# PROBLEM REQUIREMENTS
Copy each line of the entries that contains the word "upper".
EXERCISE DATA START
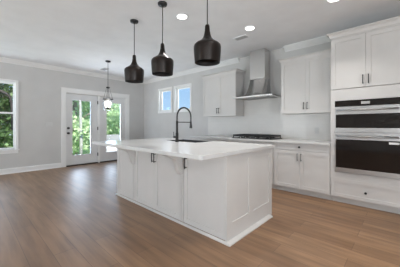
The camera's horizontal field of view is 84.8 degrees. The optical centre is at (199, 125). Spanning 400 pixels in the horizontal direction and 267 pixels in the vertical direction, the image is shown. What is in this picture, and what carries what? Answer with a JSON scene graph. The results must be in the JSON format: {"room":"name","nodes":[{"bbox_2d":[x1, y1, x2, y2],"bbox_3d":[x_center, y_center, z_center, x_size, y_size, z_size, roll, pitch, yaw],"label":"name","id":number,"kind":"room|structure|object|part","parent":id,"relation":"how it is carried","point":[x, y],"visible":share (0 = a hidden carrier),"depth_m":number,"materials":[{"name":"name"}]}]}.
{"room":"kitchen","nodes":[
{"label":"kitchen","id":0,"kind":"room"},
{"bbox_2d":[0,62,143,168],"bbox_3d":[-5.396,-0.215,4.814,0.160,2.830,9.790,0,0,43],"label":"wall","id":1,"kind":"structure","parent":0,"point":[39,90],"depth_m":5.95,"materials":[{"name":"paint"}]},
{"bbox_2d":[0,78,19,153],"bbox_3d":[-5.003,-0.215,5.199,0.210,1.830,1.100,0,0,43],"label":"window","id":2,"kind":"structure","parent":1,"relation":"in","point":[14,149],"depth_m":5.51,"materials":[{"name":"paint"}]},
{"bbox_3d":[-5.041,-0.681,5.235,0.035,0.783,0.946,0,0,43],"label":"sash","id":3,"kind":"part","parent":2,"relation":"part of","materials":[{"name":"paint"}]},
{"bbox_3d":[-5.012,0.138,5.208,0.035,0.925,0.946,0,0,43],"label":"sash","id":4,"kind":"part","parent":2,"relation":"part of","materials":[{"name":"paint"}]},
{"bbox_3d":[-5.003,0.650,5.199,0.210,0.100,1.100,0,0,43],"label":"sill","id":5,"kind":"part","parent":2,"relation":"part of","materials":[{"name":"paint"}]},
{"bbox_2d":[0,163,60,174],"bbox_3d":[-5.328,1.133,4.750,0.028,0.135,9.470,0,0,43],"label":"baseboard","id":6,"kind":"structure","parent":1,"relation":"attached to","point":[54,165],"depth_m":5.69,"materials":[{"name":"paint"}]},
{"bbox_2d":[0,57,143,83],"bbox_3d":[-5.303,-1.580,4.727,0.095,0.100,9.470,0,0,43],"label":"trim","id":7,"kind":"structure","parent":1,"relation":"attached to","point":[2,59],"depth_m":6.13,"materials":[{"name":"paint"}]},
{"bbox_2d":[66,93,97,165],"bbox_3d":[-3.572,0.119,6.680,0.109,2.101,0.900,0,0,43],"label":"door","id":8,"kind":"structure","parent":1,"relation":"in","point":[71,159],"depth_m":6.62,"materials":[{"name":"paint"}]},
{"bbox_2d":[60,87,128,166],"bbox_3d":[-3.285,0.059,7.053,0.190,2.283,2.135,0,0,43],"label":"door frame","id":9,"kind":"structure","parent":1,"relation":"attached to","point":[64,90],"depth_m":6.79,"materials":[{"name":"paint"}]},
{"bbox_2d":[100,96,124,160],"bbox_3d":[-2.942,0.119,7.393,0.057,2.101,0.873,0,0,43],"label":"door","id":10,"kind":"structure","parent":1,"relation":"in","point":[104,155],"depth_m":7.21,"materials":[{"name":"paint"}]},
{"bbox_2d":[0,161,399,266],"bbox_3d":[-1.446,1.260,1.125,10.970,0.120,9.790,0,0,43],"label":"floor","id":11,"kind":"structure","parent":0,"point":[72,216],"depth_m":2.43,"materials":[{"name":"brown wood"}]},
{"bbox_2d":[66,160,116,166],"bbox_3d":[-3.285,1.188,7.053,0.190,0.025,1.845,0,0,43],"label":"threshold","id":12,"kind":"object","parent":11,"relation":"on","point":[109,160],"visible":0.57,"depth_m":6.75,"materials":[{"name":"brown metal"}]},
{"bbox_2d":[116,148,272,246],"bbox_3d":[-0.316,0.753,3.274,2.413,0.893,1.285,0,0,43],"label":"kitchen island","id":13,"kind":"object","parent":11,"relation":"on","point":[227,198],"visible":0.73,"depth_m":2.60,"materials":[{"name":"paint"}]},
{"bbox_3d":[-1.234,0.742,3.650,0.509,0.857,0.050,0,0,43],"label":"panel","id":14,"kind":"part","parent":13,"relation":"part of","materials":[{"name":"paint"}]},
{"bbox_3d":[-0.802,0.742,3.246,0.512,0.857,0.050,0,0,43],"label":"door","id":15,"kind":"part","parent":13,"relation":"part of","materials":[{"name":"paint"}]},
{"bbox_3d":[-0.428,0.742,2.897,0.506,0.857,0.050,0,0,43],"label":"door","id":16,"kind":"part","parent":13,"relation":"part of","materials":[{"name":"paint"}]},
{"bbox_2d":[92,138,273,159],"bbox_3d":[-0.377,0.285,3.267,2.430,0.041,1.460,0,0,43],"label":"island countertop","id":17,"kind":"structure","parent":13,"relation":"on","point":[212,149],"depth_m":2.73,"materials":[{"name":"white stone"}]},
{"bbox_2d":[173,107,191,141],"bbox_3d":[-0.286,-0.020,3.635,0.120,0.570,0.364,0,0,43],"label":"kitchen faucet","id":18,"kind":"object","parent":17,"relation":"on","point":[177,122],"visible":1,"depth_m":3.52,"materials":[{"name":"black metal"}]},
{"bbox_2d":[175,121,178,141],"bbox_3d":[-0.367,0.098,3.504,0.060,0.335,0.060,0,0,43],"label":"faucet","id":19,"kind":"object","parent":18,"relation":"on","point":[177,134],"depth_m":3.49,"materials":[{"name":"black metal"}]},
{"bbox_2d":[167,139,209,142],"bbox_3d":[-0.187,0.381,3.705,0.694,0.238,0.384,0,0,43],"label":"sink","id":20,"kind":"object","parent":17,"relation":"in","point":[180,140],"visible":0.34,"depth_m":3.85,"materials":[{"name":"metal"}]},
{"bbox_3d":[-0.233,1.188,3.363,2.413,0.024,1.042,0,0,43],"label":"moulding","id":21,"kind":"part","parent":13,"relation":"part of","materials":[{"name":"paint"}]},
{"bbox_3d":[0.045,0.742,2.455,0.618,0.857,0.050,0,0,43],"label":"door","id":22,"kind":"part","parent":13,"relation":"part of","materials":[{"name":"paint"}]},
{"bbox_3d":[0.612,0.753,2.589,0.020,0.893,1.020,0,0,43],"label":"panel","id":23,"kind":"part","parent":13,"relation":"part of","materials":[{"name":"paint"}]},
{"bbox_2d":[192,138,227,141],"bbox_3d":[0.404,0.760,5.409,1.106,0.879,0.680,0,0,43],"label":"base cabinet","id":24,"kind":"object","parent":11,"relation":"on","point":[192,138],"visible":0.16,"depth_m":5.16,"materials":[{"name":"paint"}]},
{"bbox_2d":[190,135,330,145],"bbox_3d":[1.117,0.300,4.746,3.134,0.040,0.652,0,0,43],"label":"countertop","id":25,"kind":"structure","parent":24,"relation":"on","point":[293,141],"depth_m":4.15,"materials":[{"name":"white stone"}]},
{"bbox_2d":[232,134,281,139],"bbox_3d":[1.205,0.241,4.690,0.910,0.078,0.500,0,0,43],"label":"cooktop","id":26,"kind":"object","parent":25,"relation":"in","point":[246,136],"visible":1,"depth_m":4.52,"materials":[{"name":"black metal"}]},
{"bbox_2d":[228,140,274,188],"bbox_3d":[1.193,0.760,4.672,1.046,0.879,0.680,0,0,43],"label":"base cabinet","id":27,"kind":"object","parent":11,"relation":"on","point":[254,142],"visible":0.09,"depth_m":4.17,"materials":[{"name":"paint"}]},
{"bbox_3d":[0.996,0.382,4.461,1.026,0.107,0.020,0,0,43],"label":"drawer","id":28,"kind":"part","parent":27,"relation":"part of","materials":[{"name":"paint"}]},
{"bbox_3d":[1.184,0.771,4.285,0.511,0.658,0.020,0,0,43],"label":"door","id":29,"kind":"part","parent":27,"relation":"part of","materials":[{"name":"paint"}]},
{"bbox_2d":[274,143,331,199],"bbox_3d":[1.919,0.760,3.994,0.932,0.879,0.680,0,0,43],"label":"base cabinet","id":30,"kind":"object","parent":11,"relation":"on","point":[305,169],"visible":0.98,"depth_m":3.74,"materials":[{"name":"paint"}]},
{"bbox_3d":[1.554,0.771,3.939,0.454,0.658,0.020,0,0,43],"label":"door","id":31,"kind":"part","parent":30,"relation":"part of","materials":[{"name":"paint"}]},
{"bbox_3d":[1.722,0.382,3.783,0.912,0.107,0.020,0,0,43],"label":"drawer","id":32,"kind":"part","parent":30,"relation":"part of","materials":[{"name":"paint"}]},
{"bbox_3d":[1.889,0.771,3.627,0.454,0.658,0.020,0,0,43],"label":"door","id":33,"kind":"part","parent":30,"relation":"part of","materials":[{"name":"paint"}]},
{"bbox_2d":[326,16,399,213],"bbox_3d":[2.583,-0.114,3.364,0.997,2.628,0.694,0,0,43],"label":"tall cabinet","id":34,"kind":"object","parent":11,"relation":"on","point":[365,59],"visible":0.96,"depth_m":3.16,"materials":[{"name":"paint"}]},
{"bbox_3d":[2.229,-0.944,3.309,0.439,0.773,0.020,0,0,43],"label":"door","id":35,"kind":"part","parent":34,"relation":"part of","materials":[{"name":"paint"}]},
{"bbox_3d":[2.583,-1.389,3.364,0.997,0.078,0.694,0,0,43],"label":"crown moulding","id":36,"kind":"part","parent":34,"relation":"part of","materials":[{"name":"paint"}]},
{"bbox_3d":[2.391,-1.347,3.158,0.887,0.027,0.020,0,0,43],"label":"rail","id":37,"kind":"part","parent":34,"relation":"part of","materials":[{"name":"paint"}]},
{"bbox_3d":[2.391,0.962,3.158,0.879,0.276,0.020,0,0,43],"label":"drawer","id":38,"kind":"part","parent":34,"relation":"part of","materials":[{"name":"paint"}]},
{"bbox_2d":[335,97,399,178],"bbox_3d":[2.548,0.173,3.328,0.766,1.090,0.657,0,0,43],"label":"wall oven","id":39,"kind":"object","parent":34,"relation":"in","point":[367,131],"visible":1,"depth_m":3.10,"materials":[{"name":"metal"}]},
{"bbox_3d":[2.382,-0.327,3.150,0.766,0.090,0.035,0,0,43],"label":"control panel","id":40,"kind":"part","parent":39,"relation":"part of","materials":[{"name":"black glass"}]},
{"bbox_3d":[2.552,-0.944,3.007,0.439,0.773,0.020,0,0,43],"label":"door","id":41,"kind":"part","parent":34,"relation":"part of","materials":[{"name":"paint"}]},
{"bbox_2d":[0,0,399,80],"bbox_3d":[-1.446,-1.705,1.125,10.970,0.150,9.790,0,0,43],"label":"ceiling","id":42,"kind":"structure","parent":0,"point":[81,35],"depth_m":3.65,"materials":[{"name":"paint"}]},
{"bbox_2d":[103,60,112,110],"bbox_3d":[-2.334,-1.000,5.559,0.248,1.260,0.248,0,0,43],"label":"lantern pendant","id":43,"kind":"object","parent":42,"relation":"hanging from","point":[106,103],"visible":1,"depth_m":5.52,"materials":[{"name":"white glass"}]},
{"bbox_2d":[124,19,143,82],"bbox_3d":[-1.026,-1.155,3.421,0.298,0.950,0.298,0,0,43],"label":"pendant lamp","id":44,"kind":"object","parent":42,"relation":"hanging from","point":[133,73],"visible":1,"depth_m":3.34,"materials":[{"name":"brown metal"}]},
{"bbox_3d":[-1.026,-0.886,3.421,0.298,0.412,0.298,0,0,43],"label":"lamp shade","id":45,"kind":"part","parent":44,"relation":"part of","materials":[{"name":"brown metal"}]},
{"bbox_3d":[-1.026,-1.607,3.421,0.124,0.045,0.124,0,0,43],"label":"ceiling plate","id":46,"kind":"part","parent":44,"relation":"part of","materials":[{"name":"black metal"}]},
{"bbox_3d":[-1.026,-1.350,3.421,0.010,0.520,0.010,0,0,21],"label":"rod","id":47,"kind":"part","parent":44,"relation":"part of","materials":[{"name":"black metal"}]},
{"bbox_2d":[151,1,173,76],"bbox_3d":[-0.501,-1.155,2.931,0.298,0.950,0.298,0,0,43],"label":"pendant lamp","id":48,"kind":"object","parent":42,"relation":"hanging from","point":[162,65],"visible":1,"depth_m":2.84,"materials":[{"name":"brown metal"}]},
{"bbox_3d":[-0.501,-1.350,2.931,0.010,0.520,0.010,0,0,21],"label":"rod","id":49,"kind":"part","parent":48,"relation":"part of","materials":[{"name":"black metal"}]},
{"bbox_3d":[-0.501,-0.886,2.931,0.298,0.412,0.298,0,0,43],"label":"lamp shade","id":50,"kind":"part","parent":48,"relation":"part of","materials":[{"name":"brown metal"}]},
{"bbox_3d":[-0.501,-1.607,2.931,0.124,0.045,0.124,0,0,43],"label":"ceiling plate","id":51,"kind":"part","parent":48,"relation":"part of","materials":[{"name":"black metal"}]},
{"bbox_2d":[176,13,187,19],"bbox_3d":[-0.268,-1.626,3.288,0.190,0.008,0.190,0,0,43],"label":"recessed light","id":52,"kind":"object","parent":42,"relation":"in","point":[181,16],"visible":1,"depth_m":3.27,"materials":[{"name":"paint"}]},
{"bbox_2d":[177,14,186,18],"bbox_3d":[-0.268,-1.626,3.288,0.146,0.007,0.146,0,0,43],"label":"diffuser","id":53,"kind":"object","parent":52,"relation":"attached to","point":[179,16],"depth_m":3.27,"materials":[{"name":"white plastic"}]},
{"bbox_2d":[194,0,220,65],"bbox_3d":[0.080,-1.155,2.389,0.298,0.950,0.298,0,0,43],"label":"pendant lamp","id":54,"kind":"object","parent":42,"relation":"hanging from","point":[207,51],"visible":1,"depth_m":2.29,"materials":[{"name":"brown metal"}]},
{"bbox_3d":[0.080,-0.886,2.389,0.298,0.412,0.298,0,0,43],"label":"lamp shade","id":55,"kind":"part","parent":54,"relation":"part of","materials":[{"name":"brown metal"}]},
{"bbox_2d":[233,34,249,40],"bbox_3d":[0.766,-1.625,4.073,0.280,0.011,0.140,0,0,43],"label":"ceiling vent","id":56,"kind":"object","parent":42,"relation":"in","point":[245,35],"visible":1,"depth_m":4.05,"materials":[{"name":"metal"}]},
{"bbox_2d":[244,26,255,30],"bbox_3d":[0.837,-1.626,3.679,0.190,0.008,0.190,0,0,43],"label":"recessed light","id":57,"kind":"object","parent":42,"relation":"in","point":[247,28],"visible":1,"depth_m":3.68,"materials":[{"name":"white plastic"}]},
{"bbox_2d":[326,0,338,2],"bbox_3d":[1.729,-1.626,2.818,0.190,0.008,0.190,0,0,43],"label":"recessed light","id":58,"kind":"object","parent":42,"relation":"in","point":[328,1],"visible":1,"depth_m":2.87,"materials":[{"name":"white plastic"}]},
{"bbox_2d":[144,42,330,139],"bbox_3d":[1.899,-0.215,4.589,10.810,2.830,0.160,0,0,43],"label":"wall","id":59,"kind":"structure","parent":0,"point":[156,125],"depth_m":6.43,"materials":[{"name":"paint"}]},
{"bbox_2d":[158,87,171,112],"bbox_3d":[-1.128,-0.830,7.407,0.740,0.840,0.174,0,0,43],"label":"window","id":60,"kind":"structure","parent":59,"relation":"in","point":[160,91],"depth_m":7.57,"materials":[{"name":"paint"}]},
{"bbox_3d":[-1.117,-0.830,7.419,0.620,0.720,0.040,0,0,43],"label":"frame","id":61,"kind":"part","parent":60,"relation":"part of","materials":[{"name":"paint"}]},
{"bbox_2d":[174,83,191,111],"bbox_3d":[-0.492,-0.830,6.813,0.800,0.840,0.174,0,0,43],"label":"window","id":62,"kind":"structure","parent":59,"relation":"in","point":[189,85],"depth_m":6.89,"materials":[{"name":"paint"}]},
{"bbox_3d":[-0.481,-0.830,6.825,0.680,0.720,0.040,0,0,43],"label":"frame","id":63,"kind":"part","parent":62,"relation":"part of","materials":[{"name":"paint"}]},
{"bbox_2d":[143,58,238,83],"bbox_3d":[-0.604,-1.580,6.752,4.200,0.100,0.095,0,0,43],"label":"trim","id":64,"kind":"structure","parent":59,"relation":"attached to","point":[235,60],"depth_m":6.32,"materials":[{"name":"paint"}]},
{"bbox_2d":[201,68,245,116],"bbox_3d":[0.548,-0.753,5.480,1.130,1.067,0.380,0,0,43],"label":"upper cabinet","id":65,"kind":"object","parent":59,"relation":"attached to","point":[219,88],"visible":1,"depth_m":5.27,"materials":[{"name":"paint"}]},
{"bbox_3d":[0.268,-0.721,5.552,0.504,0.989,0.020,0,0,43],"label":"door","id":66,"kind":"part","parent":65,"relation":"part of","materials":[{"name":"paint"}]},
{"bbox_3d":[0.549,-1.252,5.481,1.130,0.070,0.378,0,0,43],"label":"crown moulding","id":67,"kind":"part","parent":65,"relation":"part of","materials":[{"name":"paint"}]},
{"bbox_3d":[0.638,-0.721,5.205,0.504,0.989,0.020,0,0,43],"label":"door","id":68,"kind":"part","parent":65,"relation":"part of","materials":[{"name":"paint"}]},
{"bbox_2d":[233,48,280,100],"bbox_3d":[1.240,-1.105,4.739,0.910,1.048,0.519,0,0,43],"label":"range hood","id":69,"kind":"object","parent":59,"relation":"attached to","point":[259,85],"visible":0.91,"depth_m":4.69,"materials":[{"name":"metal"}]},
{"bbox_3d":[1.236,-0.600,4.734,0.910,0.030,0.507,0,0,43],"label":"canopy plate","id":70,"kind":"part","parent":69,"relation":"part of","materials":[{"name":"metal"}]},
{"bbox_2d":[208,98,330,140],"bbox_3d":[1.359,-0.175,4.976,3.094,0.910,0.012,0,0,43],"label":"backsplash","id":71,"kind":"structure","parent":59,"relation":"attached to","point":[261,116],"depth_m":4.78,"materials":[{"name":"tile"}]},
{"bbox_2d":[278,49,330,114],"bbox_3d":[2.027,-0.753,4.099,1.027,1.067,0.380,0,0,43],"label":"upper cabinet","id":72,"kind":"object","parent":59,"relation":"attached to","point":[305,78],"visible":0.92,"depth_m":3.98,"materials":[{"name":"paint"}]},
{"bbox_3d":[1.765,-0.721,4.153,0.453,0.989,0.020,0,0,43],"label":"door","id":73,"kind":"part","parent":72,"relation":"part of","materials":[{"name":"paint"}]},
{"bbox_3d":[2.027,-1.252,4.100,1.027,0.070,0.378,0,0,43],"label":"crown moulding","id":74,"kind":"part","parent":72,"relation":"part of","materials":[{"name":"paint"}]},
{"bbox_3d":[2.099,-0.721,3.842,0.453,0.989,0.020,0,0,43],"label":"door","id":75,"kind":"part","parent":72,"relation":"part of","materials":[{"name":"paint"}]},
{"bbox_2d":[283,36,330,51],"bbox_3d":[3.697,-1.580,2.735,5.330,0.100,0.095,0,0,43],"label":"trim","id":76,"kind":"structure","parent":59,"relation":"attached to","point":[324,39],"depth_m":4.25,"materials":[{"name":"paint"}]},
{"label":"outside","id":77,"kind":"structure","parent":0,"visible":0},
{"bbox_2d":[5,140,89,154],"bbox_3d":[-21.191,2.700,26.633,52.670,0.200,90.000,0,0,43],"label":"ground","id":78,"kind":"structure","parent":77,"point":[6,144],"depth_m":22.56,"materials":[{"name":"green plant"}]},
{"bbox_2d":[0,83,12,147],"bbox_3d":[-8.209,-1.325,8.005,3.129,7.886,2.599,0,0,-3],"label":"tree","id":79,"kind":"object","parent":78,"relation":"on","point":[4,135],"visible":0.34,"depth_m":8.19,"materials":[{"name":"green plant"}]},
{"bbox_2d":[0,90,12,146],"bbox_3d":[-8.215,-1.584,10.071,3.634,8.404,3.411,0,0,43],"label":"tree","id":80,"kind":"object","parent":78,"relation":"on","point":[4,102],"visible":0.04,"depth_m":9.35,"materials":[{"name":"green plant"}]},
{"bbox_2d":[79,101,82,153],"bbox_3d":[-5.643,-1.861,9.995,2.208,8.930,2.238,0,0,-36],"label":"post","id":81,"kind":"object","parent":78,"relation":"on","point":[80,102],"visible":0.02,"depth_m":10.16,"materials":[{"name":"white wood"}]},
{"bbox_2d":[73,100,118,154],"bbox_3d":[-6.304,-1.030,11.621,3.907,7.271,3.804,0,0,-26],"label":"tree","id":82,"kind":"object","parent":78,"relation":"on","point":[85,122],"visible":0.21,"depth_m":11.01,"materials":[{"name":"green plant"}]},
{"bbox_2d":[77,101,119,139],"bbox_3d":[-6.158,-0.996,13.750,4.088,7.204,3.914,0,0,30],"label":"tree","id":83,"kind":"object","parent":78,"relation":"on","point":[83,111],"visible":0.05,"depth_m":14.11,"materials":[{"name":"green plant"}]},
{"bbox_2d":[83,110,119,151],"bbox_3d":[-7.806,0.402,17.590,4.032,4.420,4.286,0,0,-19],"label":"tree","id":84,"kind":"object","parent":78,"relation":"on","point":[109,113],"visible":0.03,"depth_m":17.10,"materials":[{"name":"green plant"}]},
{"bbox_2d":[107,110,119,134],"bbox_3d":[-5.332,0.654,15.706,3.211,3.906,3.335,0,0,43],"label":"tree","id":85,"kind":"object","parent":78,"relation":"on","point":[113,116],"visible":0.11,"depth_m":15.56,"materials":[{"name":"green plant"}]},
{"bbox_2d":[107,106,119,132],"bbox_3d":[-7.824,-0.022,21.439,4.909,5.270,4.187,0,0,-2],"label":"tree","id":86,"kind":"object","parent":78,"relation":"on","point":[112,106],"visible":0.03,"depth_m":20.68,"materials":[{"name":"green plant"}]},
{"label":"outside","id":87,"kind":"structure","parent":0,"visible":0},
{"bbox_3d":[-2.286,1.300,9.661,1.870,0.120,5.000,0,0,43],"label":"floor","id":88,"kind":"structure","parent":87,"visible":0},
{"bbox_2d":[107,134,119,151],"bbox_3d":[-2.770,0.820,10.366,0.120,0.840,3.470,0,0,43],"label":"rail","id":89,"kind":"object","parent":88,"relation":"on","point":[116,136],"visible":0.02,"depth_m":9.28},
{"bbox_3d":[-2.767,0.940,10.370,0.060,0.600,3.420,0,0,43],"label":"rail panel","id":90,"kind":"part","parent":89,"relation":"part of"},
{"bbox_3d":[-2.770,0.520,10.366,0.120,0.240,3.470,0,0,43],"label":"cap rail","id":91,"kind":"part","parent":89,"relation":"part of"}
]}
EXERCISE DATA END
# RESULT FOR THIS TASK
{"bbox_2d":[201,68,245,116],"bbox_3d":[0.548,-0.753,5.480,1.130,1.067,0.380,0,0,43],"label":"upper cabinet","id":65,"kind":"object","parent":59,"relation":"attached to","point":[219,88],"visible":1,"depth_m":5.27,"materials":[{"name":"paint"}]},
{"bbox_2d":[278,49,330,114],"bbox_3d":[2.027,-0.753,4.099,1.027,1.067,0.380,0,0,43],"label":"upper cabinet","id":72,"kind":"object","parent":59,"relation":"attached to","point":[305,78],"visible":0.92,"depth_m":3.98,"materials":[{"name":"paint"}]},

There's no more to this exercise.